*** PROVIDED DATA ***
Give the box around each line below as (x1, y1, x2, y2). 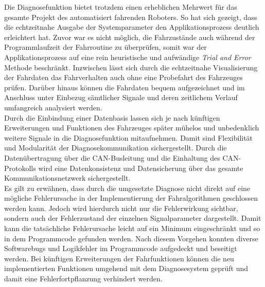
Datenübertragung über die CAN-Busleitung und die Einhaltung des (4, 152, 220, 163)
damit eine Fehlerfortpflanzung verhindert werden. (4, 273, 163, 284)
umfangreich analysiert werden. (4, 102, 102, 112)
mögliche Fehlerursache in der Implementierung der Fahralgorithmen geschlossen (4, 193, 258, 203)
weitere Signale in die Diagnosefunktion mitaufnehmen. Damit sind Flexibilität (4, 132, 253, 143)
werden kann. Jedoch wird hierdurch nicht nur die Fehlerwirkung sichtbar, (4, 202, 238, 213)
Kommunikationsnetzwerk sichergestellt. (4, 173, 131, 183)
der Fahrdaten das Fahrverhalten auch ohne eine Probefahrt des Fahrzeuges (4, 72, 243, 83)
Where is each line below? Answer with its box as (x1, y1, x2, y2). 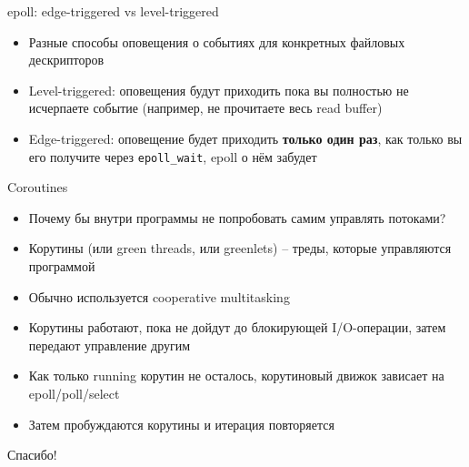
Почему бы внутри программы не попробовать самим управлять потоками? (28, 208, 446, 227)
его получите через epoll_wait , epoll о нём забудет (28, 147, 317, 166)
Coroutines (7, 178, 68, 197)
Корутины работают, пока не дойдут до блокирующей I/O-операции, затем (28, 318, 446, 337)
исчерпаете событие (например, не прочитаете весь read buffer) (28, 98, 383, 117)
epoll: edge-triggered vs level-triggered (7, 2, 219, 20)
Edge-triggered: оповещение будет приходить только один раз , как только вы (28, 128, 463, 147)
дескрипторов (28, 50, 105, 69)
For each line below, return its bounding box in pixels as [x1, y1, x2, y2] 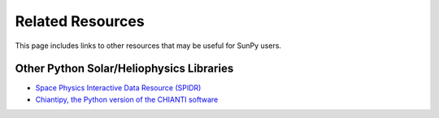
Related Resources [15, 12, 146, 30]
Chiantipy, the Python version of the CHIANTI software [35, 94, 219, 104]
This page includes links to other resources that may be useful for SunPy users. [15, 41, 282, 50]
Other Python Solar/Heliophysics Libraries [15, 62, 234, 76]
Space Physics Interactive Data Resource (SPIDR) [35, 83, 202, 93]
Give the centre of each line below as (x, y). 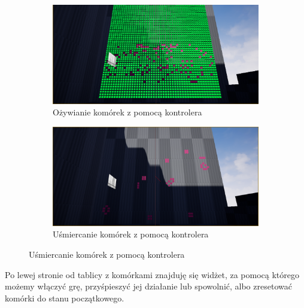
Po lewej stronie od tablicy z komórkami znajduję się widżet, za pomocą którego (152, 274)
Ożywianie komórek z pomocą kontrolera (127, 112)
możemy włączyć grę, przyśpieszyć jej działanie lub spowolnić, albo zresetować (148, 286)
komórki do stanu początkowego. (65, 298)
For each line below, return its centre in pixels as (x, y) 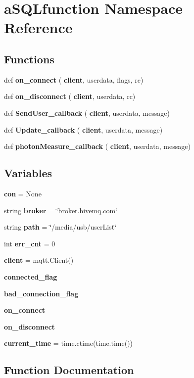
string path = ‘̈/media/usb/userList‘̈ (60, 227)
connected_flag (31, 276)
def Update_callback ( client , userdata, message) (83, 129)
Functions (29, 59)
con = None (23, 193)
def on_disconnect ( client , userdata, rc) (70, 96)
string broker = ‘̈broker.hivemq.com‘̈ (61, 210)
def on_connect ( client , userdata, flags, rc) (74, 79)
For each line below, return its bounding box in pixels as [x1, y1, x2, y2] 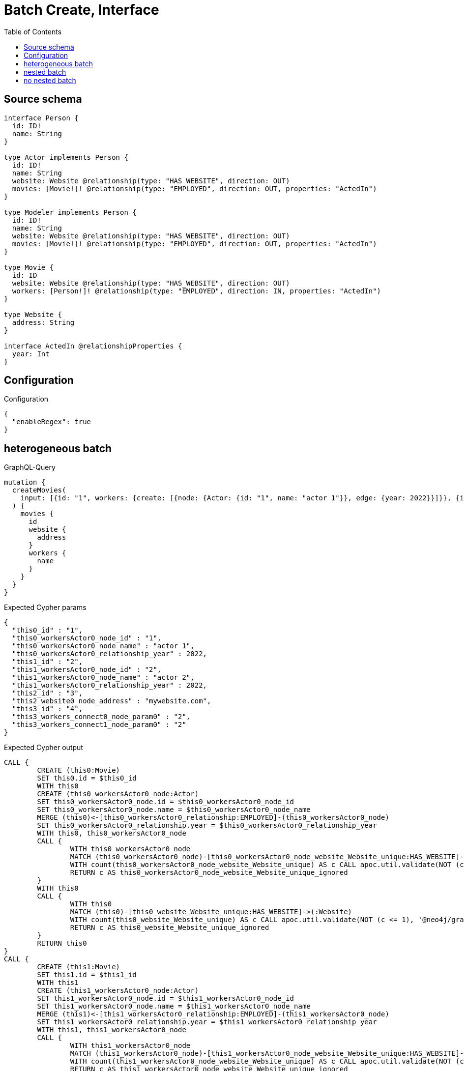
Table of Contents [4, 27, 62, 36]
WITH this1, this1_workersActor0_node [37, 1026, 186, 1034]
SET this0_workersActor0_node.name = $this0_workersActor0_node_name [37, 806, 311, 814]
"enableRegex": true [12, 418, 91, 426]
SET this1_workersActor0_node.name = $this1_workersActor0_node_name [37, 1002, 311, 1011]
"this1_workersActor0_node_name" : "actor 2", [12, 673, 195, 682]
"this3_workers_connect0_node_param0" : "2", [12, 713, 191, 721]
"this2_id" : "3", [12, 689, 83, 697]
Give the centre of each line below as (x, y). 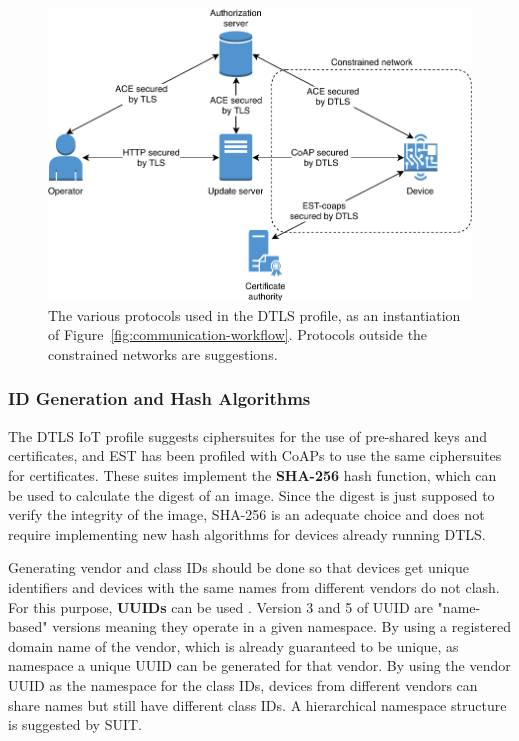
***
As you read the records above, find each line that contains "userdata" and copy it.

def Update_callback ( client , userdata, message) (83, 129)
def on_disconnect ( client , userdata, rc) (70, 96)
def on_connect ( client , userdata, flags, rc) (74, 79)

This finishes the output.